Reproduce the data that follows character for character, but omit its pictures.

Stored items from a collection
◇ ◇ ◇ ◇ ◇ ◇ ◇
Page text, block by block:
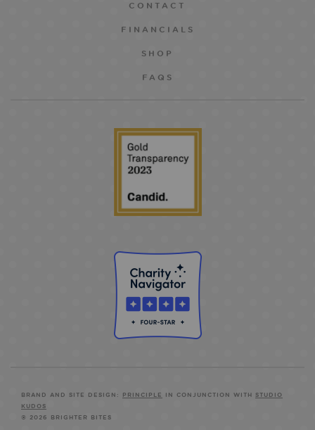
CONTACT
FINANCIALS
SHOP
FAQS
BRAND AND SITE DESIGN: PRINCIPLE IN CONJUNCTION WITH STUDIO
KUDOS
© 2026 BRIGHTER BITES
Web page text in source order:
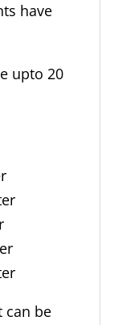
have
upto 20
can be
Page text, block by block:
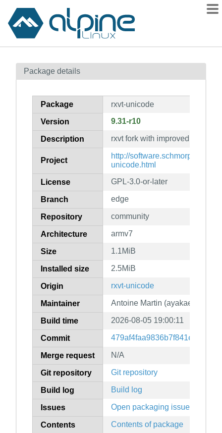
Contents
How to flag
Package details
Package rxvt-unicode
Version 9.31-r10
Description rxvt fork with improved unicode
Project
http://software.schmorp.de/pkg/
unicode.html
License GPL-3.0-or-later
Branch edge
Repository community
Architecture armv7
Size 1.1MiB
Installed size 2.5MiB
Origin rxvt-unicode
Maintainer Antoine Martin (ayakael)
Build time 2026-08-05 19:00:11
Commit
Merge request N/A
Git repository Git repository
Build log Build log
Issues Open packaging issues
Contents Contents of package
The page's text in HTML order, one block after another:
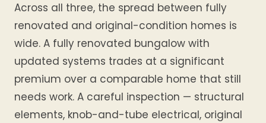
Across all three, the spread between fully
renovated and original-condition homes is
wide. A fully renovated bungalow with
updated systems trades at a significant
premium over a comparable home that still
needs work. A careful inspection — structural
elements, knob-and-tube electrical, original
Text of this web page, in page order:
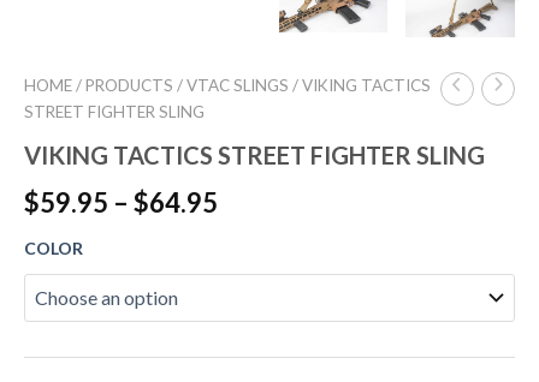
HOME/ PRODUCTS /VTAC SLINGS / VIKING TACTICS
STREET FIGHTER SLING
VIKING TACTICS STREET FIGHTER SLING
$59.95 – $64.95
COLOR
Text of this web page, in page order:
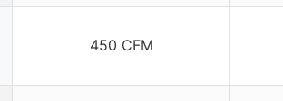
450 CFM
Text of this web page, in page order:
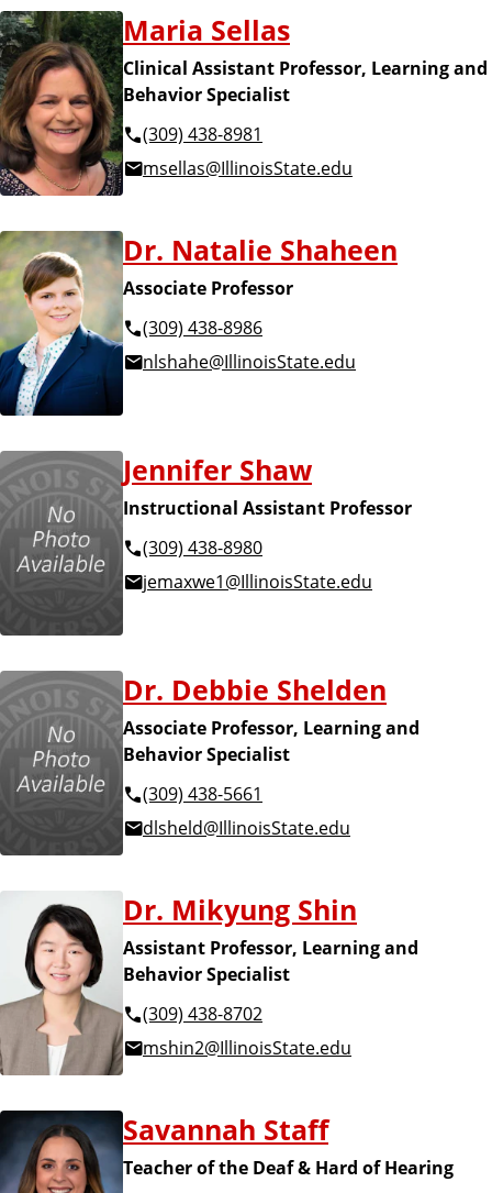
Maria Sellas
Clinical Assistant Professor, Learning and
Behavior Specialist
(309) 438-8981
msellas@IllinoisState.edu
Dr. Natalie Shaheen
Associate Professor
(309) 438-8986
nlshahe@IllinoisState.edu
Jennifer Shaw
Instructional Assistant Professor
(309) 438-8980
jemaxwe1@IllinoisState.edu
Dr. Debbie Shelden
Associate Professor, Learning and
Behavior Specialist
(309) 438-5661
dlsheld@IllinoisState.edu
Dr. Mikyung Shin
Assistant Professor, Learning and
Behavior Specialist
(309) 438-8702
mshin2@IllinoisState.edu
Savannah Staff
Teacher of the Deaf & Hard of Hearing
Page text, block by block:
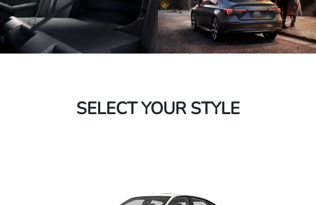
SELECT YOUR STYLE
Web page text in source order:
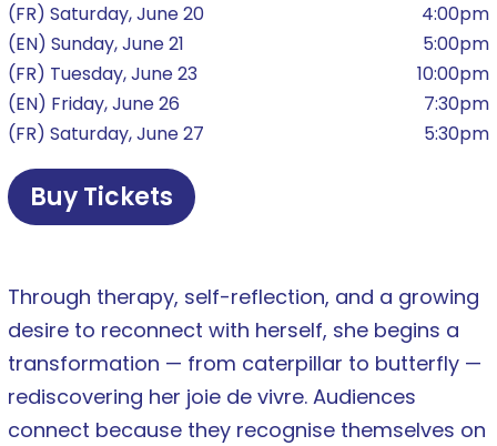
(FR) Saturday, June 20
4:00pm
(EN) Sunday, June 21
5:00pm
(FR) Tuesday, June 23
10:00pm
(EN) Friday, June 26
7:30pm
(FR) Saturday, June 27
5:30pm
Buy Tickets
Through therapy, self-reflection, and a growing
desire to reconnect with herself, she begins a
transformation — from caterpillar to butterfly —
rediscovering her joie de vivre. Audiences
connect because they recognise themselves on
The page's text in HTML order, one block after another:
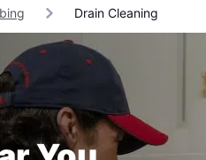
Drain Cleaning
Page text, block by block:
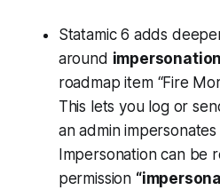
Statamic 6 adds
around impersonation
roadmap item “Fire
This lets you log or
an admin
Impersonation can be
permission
◇ ◇ ◇ ◇ ◇ ◇ ◇
_Result for this task_.
Page text, block by block:
CONTACT
FINANCIALS
SHOP
FAQS
BRAND AND SITE DESIGN: PRINCIPLE IN CONJUNCTION WITH STUDIO
KUDOS
© 2026 BRIGHTER BITES
Web page text in source order:
have
upto 20
can be
Page text, block by block:
Contents
How to flag
Package details
Package rxvt-unicode
Version 9.31-r10
Description rxvt fork with improved unicode
Project
http://software.schmorp.de/pkg/
unicode.html
License GPL-3.0-or-later
Branch edge
Repository community
Architecture armv7
Size 1.1MiB
Installed size 2.5MiB
Origin rxvt-unicode
Maintainer Antoine Martin (ayakael)
Build time 2026-08-05 19:00:11
Commit
Merge request N/A
Git repository Git repository
Build log Build log
Issues Open packaging issues
Contents Contents of package
The page's text in HTML order, one block after another:
Across all three, the spread between fully
renovated and original-condition homes is
wide. A fully renovated bungalow with
updated systems trades at a significant
premium over a comparable home that still
needs work. A careful inspection — structural
elements, knob-and-tube electrical, original
Text of this web page, in page order:
HOME/ PRODUCTS /VTAC SLINGS / VIKING TACTICS
STREET FIGHTER SLING
VIKING TACTICS STREET FIGHTER SLING
$59.95 – $64.95
COLOR
Text of this web page, in page order:
450 CFM
Text of this web page, in page order:
Maria Sellas
Clinical Assistant Professor, Learning and
Behavior Specialist
(309) 438-8981
msellas@IllinoisState.edu
Dr. Natalie Shaheen
Associate Professor
(309) 438-8986
nlshahe@IllinoisState.edu
Jennifer Shaw
Instructional Assistant Professor
(309) 438-8980
jemaxwe1@IllinoisState.edu
Dr. Debbie Shelden
Associate Professor, Learning and
Behavior Specialist
(309) 438-5661
dlsheld@IllinoisState.edu
Dr. Mikyung Shin
Assistant Professor, Learning and
Behavior Specialist
(309) 438-8702
mshin2@IllinoisState.edu
Savannah Staff
Teacher of the Deaf & Hard of Hearing
Page text, block by block:
SELECT YOUR STYLE
Web page text in source order:
(FR) Saturday, June 20
4:00pm
(EN) Sunday, June 21
5:00pm
(FR) Tuesday, June 23
10:00pm
(EN) Friday, June 26
7:30pm
(FR) Saturday, June 27
5:30pm
Buy Tickets
Through therapy, self-reflection, and a growing
desire to reconnect with herself, she begins a
transformation — from caterpillar to butterfly —
rediscovering her joie de vivre. Audiences
connect because they recognise themselves on
The page's text in HTML order, one block after another:
Drain Cleaning
Page text, block by block:
Statamic 6 adds
around impersonation
roadmap item “Fire
This lets you log or
an admin
Impersonation can be
permission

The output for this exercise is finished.